# Ideal Size of Farm



## sweetmusicj (Mar 5, 2008)

My grandpa is ready to sell the family farm. All 200 acres of it here in SE Minnesota.

The farm has been in my family since the 1920's.

My question would be this:

Even though I grew up in the country, it was in the woods and not on the farm so I never learned how to farm. I cannot afford to buy the whole farm (right now it would be valued over $1 million), but I'd love to buy the home and some acrage.

Assuming I could afford a slice of it, how much acrage is ideal for some small scale farming? This property has a creek and both pasture and fields (no woodland though).

As farm as learning to do small scale farming/gardening, my grandpa and dad would be able to teach me the basics, I just am wondering how much land I should get (thinking 10-20 acres).

Oh, and one more thing...which would be more useful, the pasture or the cropland?

Thanks for any advice! I'm hoping I can keep at least a piece of that farm in the family!


EDIT: I guess this isn't really survival, so feel free to move it. Sorry, I'm just always in this thread so I didn't think about it when I posted.


----------



## Terri (May 10, 2002)

5 acres will be filled FAST if you want to raise cattle, but, it would make a BIG! strawberry farm!

Were you thinking of raising your own groceries, or were you thinking of a commercial business?


----------



## bee (May 12, 2002)

"the home and some acreage", that desire may be telling when you choose the "pasture or crop land" as deviding it up to get the house you may have to take land that is closest to it. Also if you can afford more than you can work, you will have the land if that should change or to use as a buffer between you and what ever the other buyers may do with theirs...

"Enough land to feed the hands and stock it supports but not too much land for the available hands and equipment to work it." In your case you could plan to farm/garden what you can handle and run a couple of feeder beef on the rest????


----------



## stanb999 (Jan 30, 2005)

sweetmusicj said:


> My grandpa is ready to sell the family farm. All 200 acres of it here in SE Minnesota.
> 
> The farm has been in my family since the 1920's.
> 
> ...


The only thing I have to say is buy some place else...
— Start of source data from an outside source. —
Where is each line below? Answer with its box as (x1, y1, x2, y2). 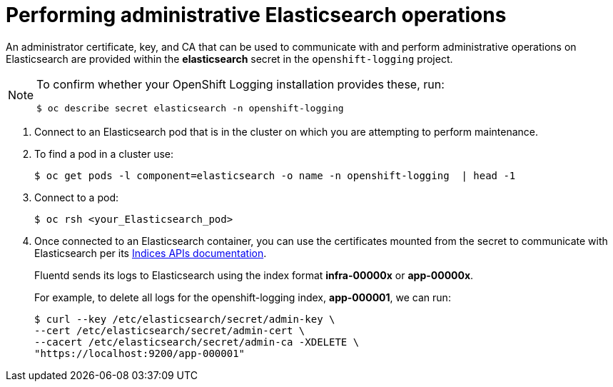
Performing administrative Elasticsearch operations (6, 3, 507, 27)
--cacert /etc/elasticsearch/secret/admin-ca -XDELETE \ (34, 336, 360, 348)
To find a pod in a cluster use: (34, 147, 174, 160)
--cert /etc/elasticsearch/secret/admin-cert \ (34, 324, 305, 336)
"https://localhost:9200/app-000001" (34, 347, 245, 359)
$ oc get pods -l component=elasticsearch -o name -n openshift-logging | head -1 (34, 169, 516, 181)
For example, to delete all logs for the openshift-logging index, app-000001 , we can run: (34, 291, 451, 303)
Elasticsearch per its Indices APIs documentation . (34, 246, 267, 259)
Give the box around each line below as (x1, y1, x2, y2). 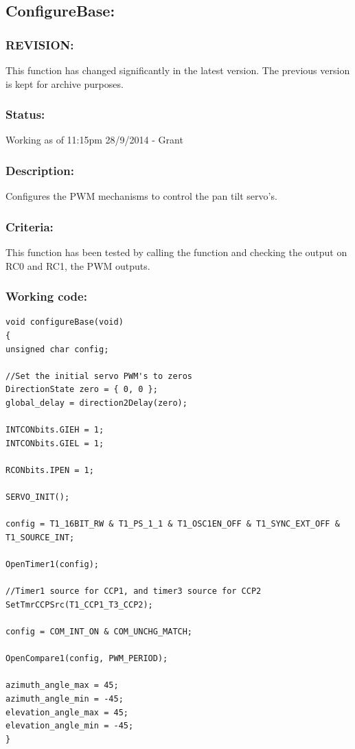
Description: (5, 161, 74, 178)
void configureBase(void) (5, 317, 124, 327)
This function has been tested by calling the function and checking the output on (5, 245, 347, 260)
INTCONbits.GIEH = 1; (5, 425, 104, 435)
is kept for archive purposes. (5, 76, 124, 91)
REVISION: (5, 36, 74, 53)
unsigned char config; (5, 344, 109, 354)
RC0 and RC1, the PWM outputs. (5, 258, 150, 273)

The new owner will change, plow under, cut down, and make the place their own. This will be hard to watch. Even if you agree with half of what they do. 
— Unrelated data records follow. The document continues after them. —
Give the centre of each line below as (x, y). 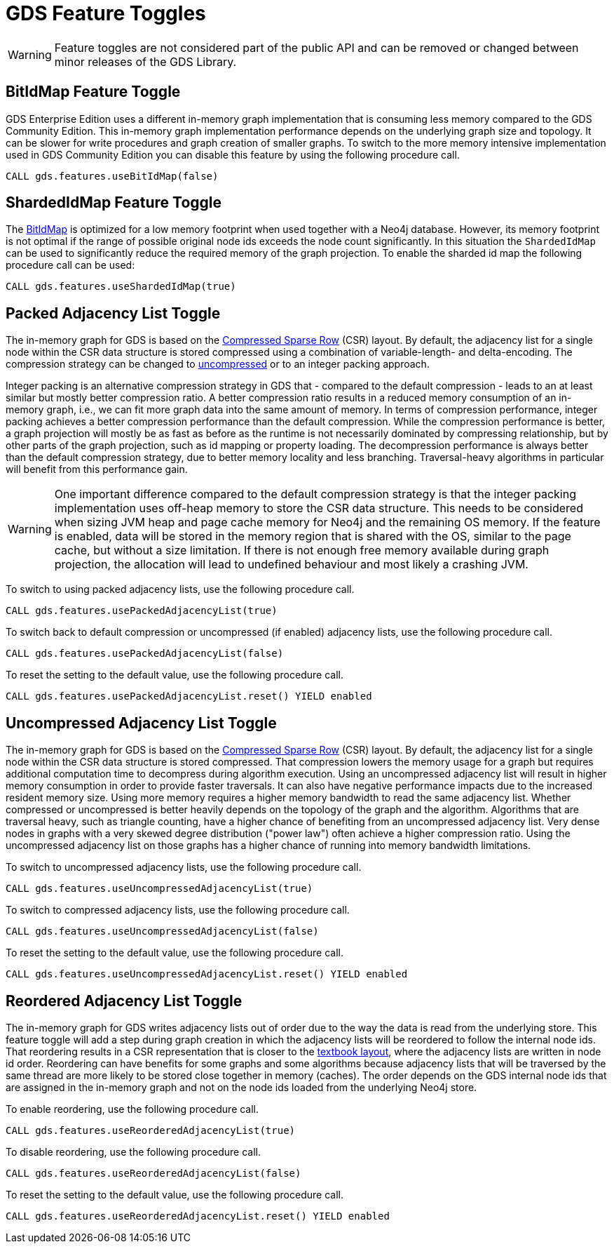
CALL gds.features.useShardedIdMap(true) (121, 287)
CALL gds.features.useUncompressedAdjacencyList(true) (159, 889)
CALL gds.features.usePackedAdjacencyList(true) (142, 611)
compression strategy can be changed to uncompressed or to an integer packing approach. (218, 364)
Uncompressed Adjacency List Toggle (141, 723)
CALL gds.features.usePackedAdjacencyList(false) (145, 654)
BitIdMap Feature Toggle (93, 92)
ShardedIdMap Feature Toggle (114, 203)

As to your first question..... Well a farmer doesn't want to own ALL the land, Just the land that is adjoined them.


----------



## rean (Nov 18, 2008)

My husband's grandmother has 80 acres in NW Iowa. It's assessed at around 60,000.00 because over half of it is hilly pasture. I suggest you contact the county agronomist. He will be able to tell you what kind of land your grandad has, and what it's good for.


----------



## chickenista (Mar 24, 2007)

There is no such thing as too much land.
It is the one thing they don't make more of.


----------



## wyld thang (Nov 16, 2005)

yeah, I would say buy as much acreage as you can afford. You can always find something to use it for


----------



## Gary in ohio (May 11, 2002)

Depends on what you mean by farming. Around here you need about 3000 acres to make a living farming traditional crops.


----------



## sweetmusicj (Mar 5, 2008)

I guess what I mean is not commercial farming.
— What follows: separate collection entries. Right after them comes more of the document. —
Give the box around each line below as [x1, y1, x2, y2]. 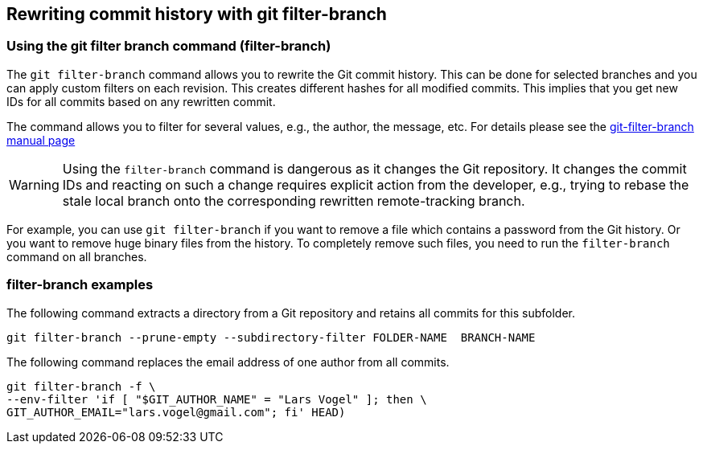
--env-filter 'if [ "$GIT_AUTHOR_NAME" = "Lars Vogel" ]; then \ [6, 392, 427, 406]
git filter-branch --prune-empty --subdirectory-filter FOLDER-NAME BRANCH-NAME [6, 330, 536, 344]
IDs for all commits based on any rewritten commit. [6, 94, 276, 108]
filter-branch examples [6, 276, 154, 293]
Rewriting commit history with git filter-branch [6, 4, 387, 24]
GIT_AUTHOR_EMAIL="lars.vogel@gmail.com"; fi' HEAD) [6, 405, 346, 419]
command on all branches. [6, 249, 147, 264]
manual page [6, 133, 76, 147]

I guess that would be large gardening and some livestock.

The home has both pasture and cropland running up against it. I suppose maybe I could buy as much pasture as I can afford and a spot for a large garden. That way I could raise some grass fed livestock, and not worry about the equipment for crop farming.


----------



## TexasArtist (May 4, 2003)

one question that comes to mind for me is "WHY" is grandpa thinking about selling?? Is it he is getting just to old to do it all himself? If so, maybe you could work a deal with him that he still lives there and you move onto the property somewhere with your own little place. Then he continues to do some farming and you learn from him. You learn the skills and he gets some help and company. Would that work? You might have some sort of contract written up that you get to stay on the property when he passes or something. Kinda making you co owner or such but not to greedy so other relatives feel cheated. Also if you move withen a certain amount of time after his passing the other might get a small share of whatever monies paid??


----------



## sweetmusicj (Mar 5, 2008)

Thanks for the input.

The problem is that he doesn't live on the farm. I'll try to make this short. It was owned by his wife's (my grandma's) grandparents and he bought it from the son's (my grandma's uncles).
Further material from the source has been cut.